I am trying to query mailing address records that match physical address records, but the two fields sometimes have data in a different format. For example, the property's mailing address may be shown as '123 NW Elm Street', while the physical address may be shown as '123 Elm St'. Even if I can just query whether the address contains the same street name that would help me if I knew if 'Elm' was anywhere in the address. There is a field with just street name, with no number or prefix or suffix.
I am trying to do a definition query to select nearly matching records with wildcards with something like this:
"StreetAddress" LIKE "%StreetName%"
I have tried numerous variations with no luck, including '%'+"STreetName"+'%' etc.
Is there a "FIELD_A" INCLUDES "FIELD_B" query or a "FIELD_A" CONTAINS "FIELD_B" command?
-
Welcome to GIS SE! As a new user be sure to take the Tour to learn about our focussed Q&A format.

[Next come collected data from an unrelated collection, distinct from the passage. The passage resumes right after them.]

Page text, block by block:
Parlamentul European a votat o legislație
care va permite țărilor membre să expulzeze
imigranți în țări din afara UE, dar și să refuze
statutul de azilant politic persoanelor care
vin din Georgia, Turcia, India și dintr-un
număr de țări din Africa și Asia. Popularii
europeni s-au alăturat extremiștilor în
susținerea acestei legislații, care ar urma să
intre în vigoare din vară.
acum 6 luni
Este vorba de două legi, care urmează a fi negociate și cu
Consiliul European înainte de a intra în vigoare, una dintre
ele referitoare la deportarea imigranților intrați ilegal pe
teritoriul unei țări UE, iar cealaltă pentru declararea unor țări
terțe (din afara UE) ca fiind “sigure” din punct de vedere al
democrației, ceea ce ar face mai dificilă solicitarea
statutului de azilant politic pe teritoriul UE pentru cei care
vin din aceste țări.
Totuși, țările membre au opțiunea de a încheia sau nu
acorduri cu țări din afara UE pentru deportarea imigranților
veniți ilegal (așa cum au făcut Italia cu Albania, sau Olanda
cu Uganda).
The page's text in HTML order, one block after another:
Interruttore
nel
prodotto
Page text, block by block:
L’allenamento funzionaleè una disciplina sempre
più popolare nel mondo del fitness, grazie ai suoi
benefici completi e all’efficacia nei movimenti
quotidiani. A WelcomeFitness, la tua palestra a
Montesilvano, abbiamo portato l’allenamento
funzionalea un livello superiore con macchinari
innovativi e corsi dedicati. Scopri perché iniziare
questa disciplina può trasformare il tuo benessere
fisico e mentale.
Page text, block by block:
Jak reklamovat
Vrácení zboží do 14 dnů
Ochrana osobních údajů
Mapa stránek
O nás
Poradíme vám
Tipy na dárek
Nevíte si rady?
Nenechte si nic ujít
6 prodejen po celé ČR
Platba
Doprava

What GIS software are you using?PolyGeo– PolyGeo ♦2016年12月14日 23:43:16 +00:00Commented Dec 14, 2016 at 23:43
-
Please also edit the question to specify the data source format, since the functions available are defined by the software in use and the capabilities of the data store.Vince– Vince2016年12月15日 00:28:37 +00:00Commented Dec 15, 2016 at 0:28
3 Answers 3
You need a nested query.
StreetAddress IN (SELECT StreetName FROM <Whatever you layer is named>)
e.g. StreetAddress IN (SELECT StreetName FROM House_Addresses)
- House_Addresses is the layer name in this example.
Also, if you have not heard of Fuzzy tables/relationships you should look into them. They may provide a solution.
Here's the tool for excell: https://www.microsoft.com/en-au/download/details.aspx?id=15011
Assuming you're using ArcGIS, you can make the comparison in field calculator (Python parser), and select on that:
1 if !StreetName! in !StreetAddress! else 0
In addition to what @phloem suggests, you can use python's difflib module with get_close_matches
or SequenceMatcher.ratio
methods. The former gives you the best matching entries within a set/iterable, say whole of a column, while the latter gives you a score by comparing inputted pair, i.e., values in two columns of a row. For example:
difflib.get_close_matches('123 NW Elm Street', ['123 Elm St'],1,0.7)[0]
will give you '123 Elm St'
, whereas
int(difflib.SequenceMatcher(None, '123 NW Elm Street', '123 Elm St').ratio()*100)
will compare source with target and yield a matching score, 74
.